When you delete a Make integration:

  • All campaign mappings using it are removed.
  • Event forwarding stops immediately.
  • Delivery history is no longer tracked.

Troubleshooting

"Make webhook expired (410)"

Make webhook URLs expire after 5 days of inactivity. When this happens, Make returns a 410 Gone response and deliveries fail.

To fix:

  1. Open your scenario in Make.
  2. Click on the Custom Webhook module.
  3. The webhook may show as expired. Click to re-enable it or create a new webhook.
  4. If the URL changed, update it in the Bearconnect integration settings.
  5. Toggle the scenario back ON.

"Make scenario is inactive (400)"

Make returns a 400 error when the scenario is not running.

To fix:

  1. Open your scenario in Make.
  2. Toggle the scenario ON using the switch at the bottom of the scenario editor.

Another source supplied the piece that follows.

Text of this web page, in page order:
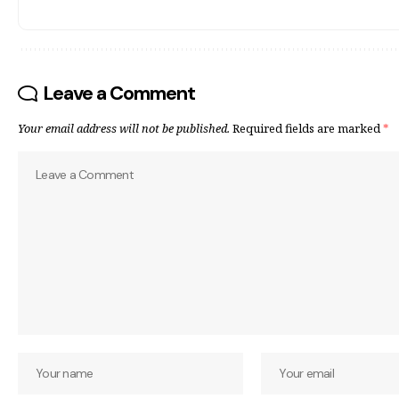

"Test failed" or connection errors

  1. Check the URL format - The URL must start with https://hook. and be on a make.com domain (e.g., https://hook.us1.make.com/...).
  2. Check that the scenario is ON - Make rejects requests to inactive scenarios.
  3. Check the webhook is not expired - If the webhook has been inactive for more than 5 days, it may have expired. Re-open the scenario to refresh it.

Data not appearing in Make

If events are delivered successfully (you can see the delivery count increasing in Bearconnect) but Make is not showing the data:

  1. Re-run the test - Go to the Make integration in Bearconnect and click Test Connection. This triggers Make's data structure detection.
  2. Check the scenario execution history - In Make, click the clock icon to view execution history. Look for any errors.
  3. Check that the webhook module is the trigger - The Custom Webhook module must be the first module in the scenario.

Events not arriving

  1. Check campaign mapping - Open the campaign's Integrations tab and verify that the Make integration is connected and the toggle is enabled.
  2. Check the event selection - Verify that the events you expect are enabled both on the integration and on the campaign mapping.
  3. Check the scenario is ON - If the scenario is inactive, Make returns an error and Bearconnect marks the delivery as failed.

Rate limiting

Make allows 300 requests per 10 seconds per scenario. If your Bearconnect campaigns generate events faster than this, some deliveries may be throttled. To mitigate this:

  • Spread events across multiple scenarios with different webhook URLs.
  • Reduce the number of events forwarded by selecting only the events you need.

"No connected integrations found" when trying to export a lead

This means you have not connected any integrations yet. Go to Integrations in the left sidebar and set up at least one integration first.